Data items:
==*==

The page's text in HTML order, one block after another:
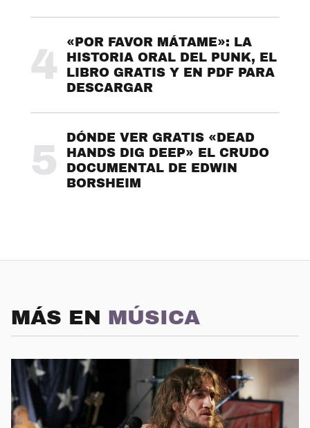
4
«POR FAVOR MÁTAME»: LA
HISTORIA ORAL DEL PUNK, EL
LIBRO GRATIS Y EN PDF PARA
DESCARGAR
5
DÓNDE VER GRATIS «DEAD
HANDS DIG DEEP» EL CRUDO
DOCUMENTAL DE EDWIN
BORSHEIM
MÁS EN MÚSICA

==*==

## Exercise aim
Would you write each entry out again exactly, omitting the images?

## Response to the task
The page's text in HTML order, one block after another:
4
«POR FAVOR MÁTAME»: LA
HISTORIA ORAL DEL PUNK, EL
LIBRO GRATIS Y EN PDF PARA
DESCARGAR
5
DÓNDE VER GRATIS «DEAD
HANDS DIG DEEP» EL CRUDO
DOCUMENTAL DE EDWIN
BORSHEIM
MÁS EN MÚSICA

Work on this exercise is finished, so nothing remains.